- Opening Delimiter -

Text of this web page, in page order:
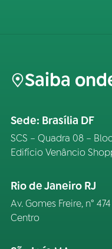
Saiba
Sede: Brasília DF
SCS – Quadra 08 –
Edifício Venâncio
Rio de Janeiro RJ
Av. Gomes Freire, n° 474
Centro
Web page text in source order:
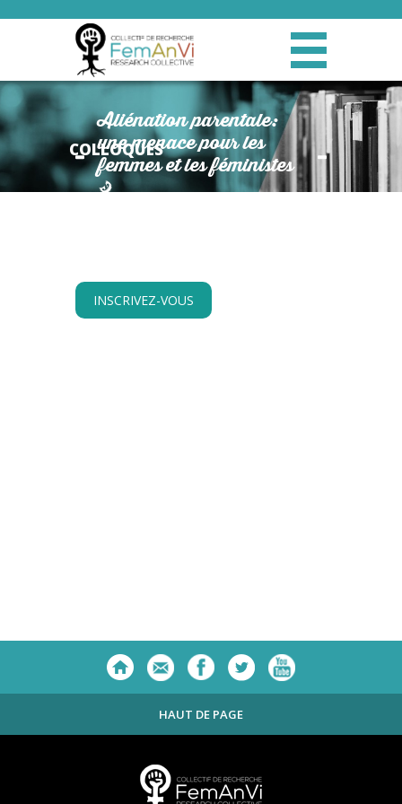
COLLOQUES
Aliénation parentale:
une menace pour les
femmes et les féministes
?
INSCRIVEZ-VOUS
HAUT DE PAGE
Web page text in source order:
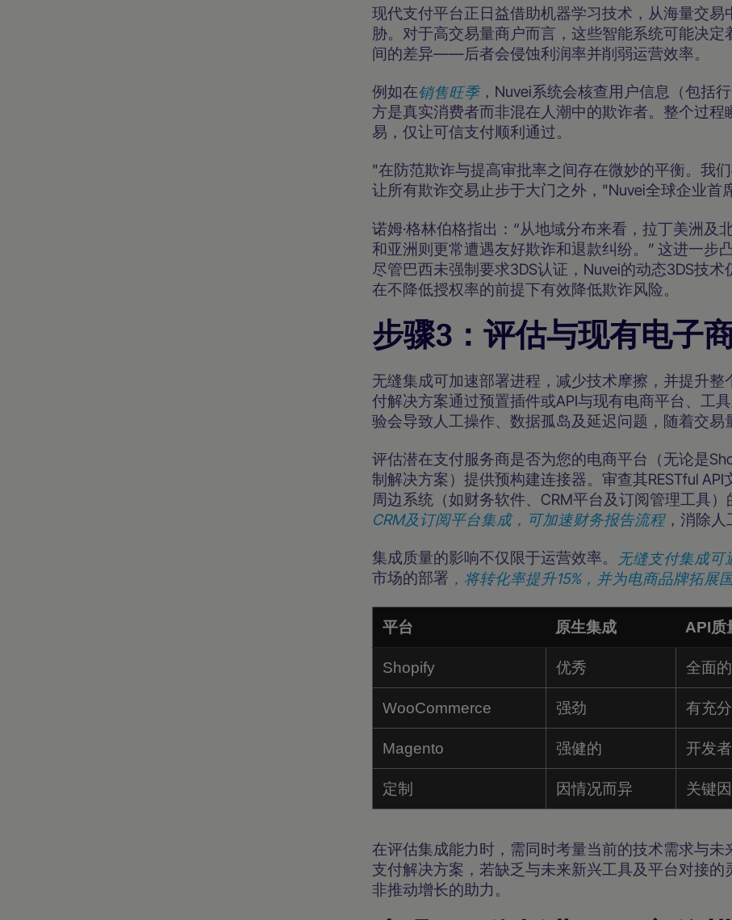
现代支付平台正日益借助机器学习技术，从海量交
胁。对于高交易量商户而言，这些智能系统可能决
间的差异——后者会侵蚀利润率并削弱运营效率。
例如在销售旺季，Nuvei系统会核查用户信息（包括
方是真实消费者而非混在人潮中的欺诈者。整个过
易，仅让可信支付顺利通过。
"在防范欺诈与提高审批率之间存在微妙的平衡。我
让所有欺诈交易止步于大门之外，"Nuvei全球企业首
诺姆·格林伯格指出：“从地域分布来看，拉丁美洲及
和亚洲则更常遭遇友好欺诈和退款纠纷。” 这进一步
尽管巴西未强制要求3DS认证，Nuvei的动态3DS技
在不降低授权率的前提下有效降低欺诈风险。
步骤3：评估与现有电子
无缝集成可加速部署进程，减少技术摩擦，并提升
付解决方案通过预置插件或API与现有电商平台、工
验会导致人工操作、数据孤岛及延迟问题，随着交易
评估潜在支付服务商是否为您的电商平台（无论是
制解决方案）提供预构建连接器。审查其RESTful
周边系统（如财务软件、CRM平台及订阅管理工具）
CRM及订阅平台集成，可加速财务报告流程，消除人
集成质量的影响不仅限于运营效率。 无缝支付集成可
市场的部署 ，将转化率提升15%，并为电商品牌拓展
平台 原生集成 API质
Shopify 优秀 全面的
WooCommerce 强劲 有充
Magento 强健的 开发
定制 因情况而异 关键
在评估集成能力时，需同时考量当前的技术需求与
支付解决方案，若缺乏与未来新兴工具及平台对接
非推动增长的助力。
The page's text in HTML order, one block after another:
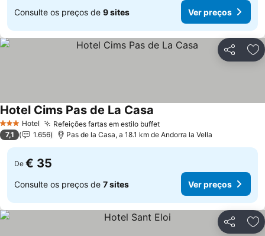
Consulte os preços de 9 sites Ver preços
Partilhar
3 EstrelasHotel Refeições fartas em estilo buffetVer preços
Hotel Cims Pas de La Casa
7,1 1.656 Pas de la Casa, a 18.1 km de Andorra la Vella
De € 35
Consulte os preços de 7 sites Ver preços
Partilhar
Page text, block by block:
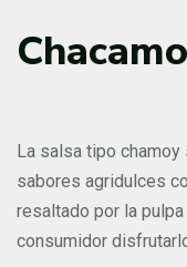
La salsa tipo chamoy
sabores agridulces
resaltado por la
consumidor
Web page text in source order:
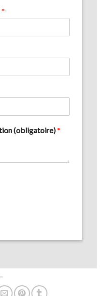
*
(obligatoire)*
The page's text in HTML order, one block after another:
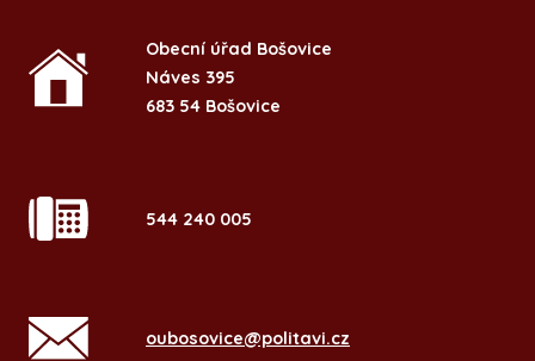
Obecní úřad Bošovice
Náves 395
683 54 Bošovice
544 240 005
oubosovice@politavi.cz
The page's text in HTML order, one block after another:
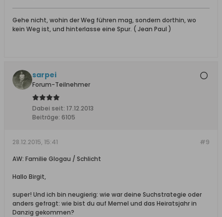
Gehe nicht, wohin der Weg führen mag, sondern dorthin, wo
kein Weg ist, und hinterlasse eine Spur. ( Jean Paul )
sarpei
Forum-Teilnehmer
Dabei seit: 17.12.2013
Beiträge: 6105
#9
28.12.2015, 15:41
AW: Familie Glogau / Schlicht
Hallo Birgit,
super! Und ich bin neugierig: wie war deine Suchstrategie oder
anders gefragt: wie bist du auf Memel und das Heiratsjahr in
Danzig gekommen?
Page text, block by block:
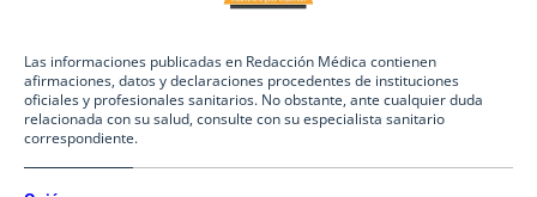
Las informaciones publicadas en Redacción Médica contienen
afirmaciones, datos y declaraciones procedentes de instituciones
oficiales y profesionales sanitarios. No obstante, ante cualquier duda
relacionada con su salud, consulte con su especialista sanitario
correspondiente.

- Closing Delimiter -
- Opening Delimiter -

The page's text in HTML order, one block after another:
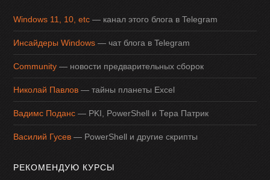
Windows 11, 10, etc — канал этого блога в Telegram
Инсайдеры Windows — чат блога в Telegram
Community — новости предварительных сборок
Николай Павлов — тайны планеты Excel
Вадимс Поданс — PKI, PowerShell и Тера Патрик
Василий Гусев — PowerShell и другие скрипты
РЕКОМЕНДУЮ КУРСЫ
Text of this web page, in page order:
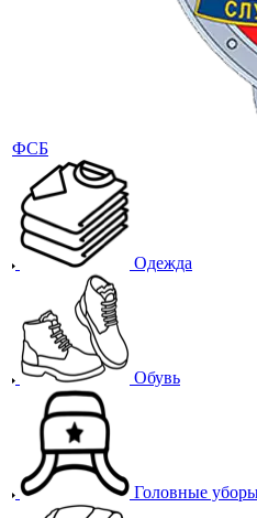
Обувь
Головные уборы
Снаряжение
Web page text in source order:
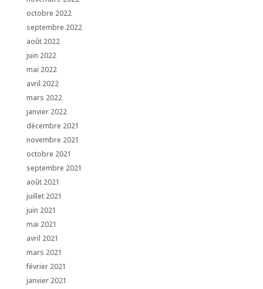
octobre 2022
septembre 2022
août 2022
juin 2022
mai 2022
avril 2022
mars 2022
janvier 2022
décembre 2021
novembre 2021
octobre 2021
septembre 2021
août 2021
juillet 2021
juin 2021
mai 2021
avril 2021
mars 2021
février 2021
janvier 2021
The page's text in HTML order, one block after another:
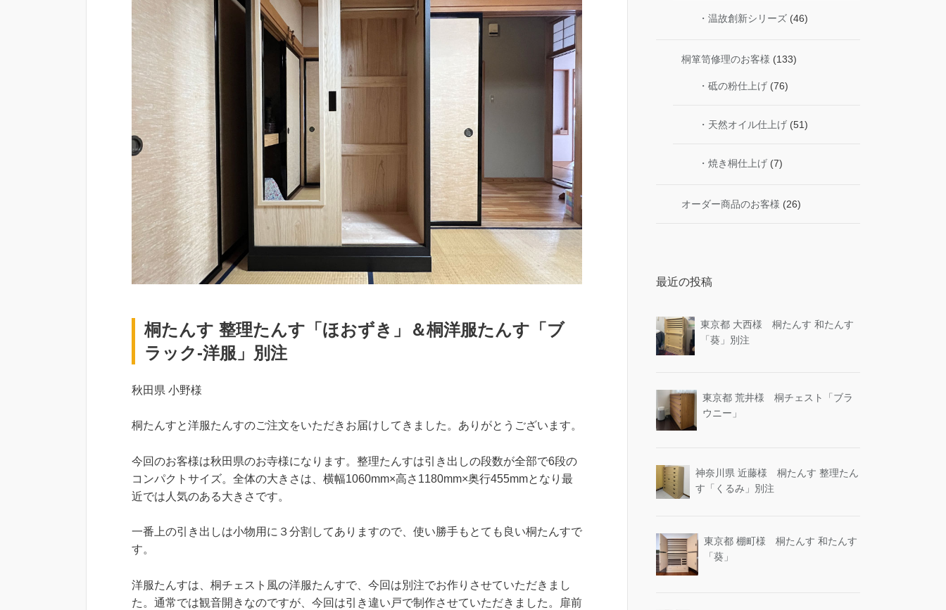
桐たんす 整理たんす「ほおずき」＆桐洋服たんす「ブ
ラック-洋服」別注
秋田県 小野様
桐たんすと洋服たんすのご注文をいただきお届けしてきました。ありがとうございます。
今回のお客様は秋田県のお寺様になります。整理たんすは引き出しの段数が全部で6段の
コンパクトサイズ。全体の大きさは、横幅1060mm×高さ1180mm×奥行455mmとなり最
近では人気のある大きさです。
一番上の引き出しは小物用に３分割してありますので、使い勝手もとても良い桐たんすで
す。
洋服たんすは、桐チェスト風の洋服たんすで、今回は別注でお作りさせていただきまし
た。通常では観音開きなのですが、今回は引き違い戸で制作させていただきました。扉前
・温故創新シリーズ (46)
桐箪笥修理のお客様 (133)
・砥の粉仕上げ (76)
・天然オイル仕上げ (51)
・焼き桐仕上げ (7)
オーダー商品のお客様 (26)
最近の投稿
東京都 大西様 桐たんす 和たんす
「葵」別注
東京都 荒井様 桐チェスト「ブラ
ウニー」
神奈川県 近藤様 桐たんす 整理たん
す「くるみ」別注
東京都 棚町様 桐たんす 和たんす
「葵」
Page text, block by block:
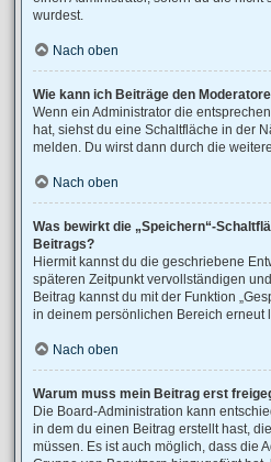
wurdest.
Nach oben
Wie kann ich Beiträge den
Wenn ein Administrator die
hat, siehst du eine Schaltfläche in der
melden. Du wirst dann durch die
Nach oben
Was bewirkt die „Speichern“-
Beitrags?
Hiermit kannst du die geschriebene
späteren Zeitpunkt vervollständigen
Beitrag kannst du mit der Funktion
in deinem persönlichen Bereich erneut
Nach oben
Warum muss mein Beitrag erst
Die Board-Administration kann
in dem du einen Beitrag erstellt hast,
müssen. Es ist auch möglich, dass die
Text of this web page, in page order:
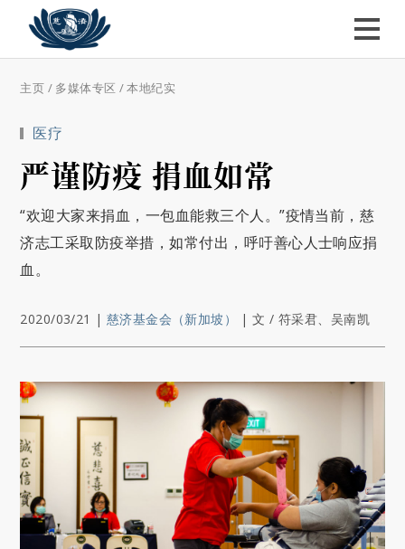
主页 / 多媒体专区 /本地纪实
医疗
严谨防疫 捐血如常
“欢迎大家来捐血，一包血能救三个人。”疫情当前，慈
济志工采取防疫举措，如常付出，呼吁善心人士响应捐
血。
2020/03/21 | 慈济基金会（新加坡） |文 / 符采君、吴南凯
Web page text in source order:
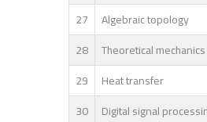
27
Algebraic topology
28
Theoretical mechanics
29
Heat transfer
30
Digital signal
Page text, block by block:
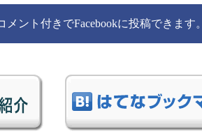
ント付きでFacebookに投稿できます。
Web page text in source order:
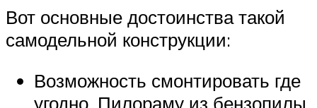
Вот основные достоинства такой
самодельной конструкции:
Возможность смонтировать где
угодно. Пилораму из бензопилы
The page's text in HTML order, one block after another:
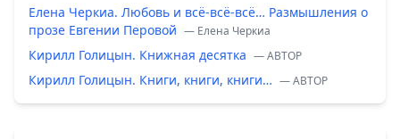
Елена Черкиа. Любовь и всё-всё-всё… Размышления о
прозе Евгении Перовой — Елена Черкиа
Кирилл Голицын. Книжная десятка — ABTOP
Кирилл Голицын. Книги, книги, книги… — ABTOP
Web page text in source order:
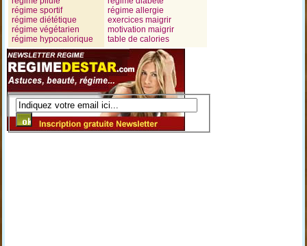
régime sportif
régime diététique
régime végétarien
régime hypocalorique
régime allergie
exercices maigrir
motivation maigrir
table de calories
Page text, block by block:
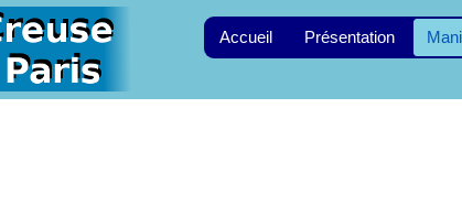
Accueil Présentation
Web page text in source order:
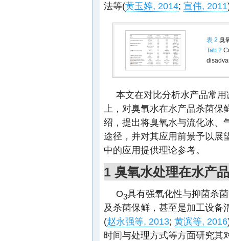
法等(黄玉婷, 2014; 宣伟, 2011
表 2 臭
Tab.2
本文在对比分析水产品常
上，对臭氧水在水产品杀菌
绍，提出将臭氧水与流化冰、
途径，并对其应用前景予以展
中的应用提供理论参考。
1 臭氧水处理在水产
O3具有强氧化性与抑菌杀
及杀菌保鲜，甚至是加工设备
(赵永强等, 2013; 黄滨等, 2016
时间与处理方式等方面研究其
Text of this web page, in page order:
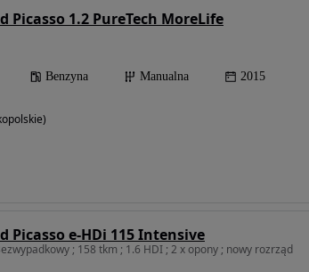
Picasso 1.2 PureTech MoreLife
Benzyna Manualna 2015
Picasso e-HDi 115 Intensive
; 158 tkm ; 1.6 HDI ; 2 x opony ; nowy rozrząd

- Closing Delimiter -

Taking the entries above, restate exactly those lines that fall between the line with "方是真实消费者而非混在人潮中的欺诈者。整个过" and the line with "评估潜在支付服务商是否为您的电商平台（无论是", keeping both of those lines too.

• _Result below_:
方是真实消费者而非混在人潮中的欺诈者。整个过
易，仅让可信支付顺利通过。
"在防范欺诈与提高审批率之间存在微妙的平衡。我
让所有欺诈交易止步于大门之外，"Nuvei全球企业首
诺姆·格林伯格指出：“从地域分布来看，拉丁美洲及
和亚洲则更常遭遇友好欺诈和退款纠纷。” 这进一步
尽管巴西未强制要求3DS认证，Nuvei的动态3DS技
在不降低授权率的前提下有效降低欺诈风险。
步骤3：评估与现有电子
无缝集成可加速部署进程，减少技术摩擦，并提升
付解决方案通过预置插件或API与现有电商平台、工
验会导致人工操作、数据孤岛及延迟问题，随着交易
评估潜在支付服务商是否为您的电商平台（无论是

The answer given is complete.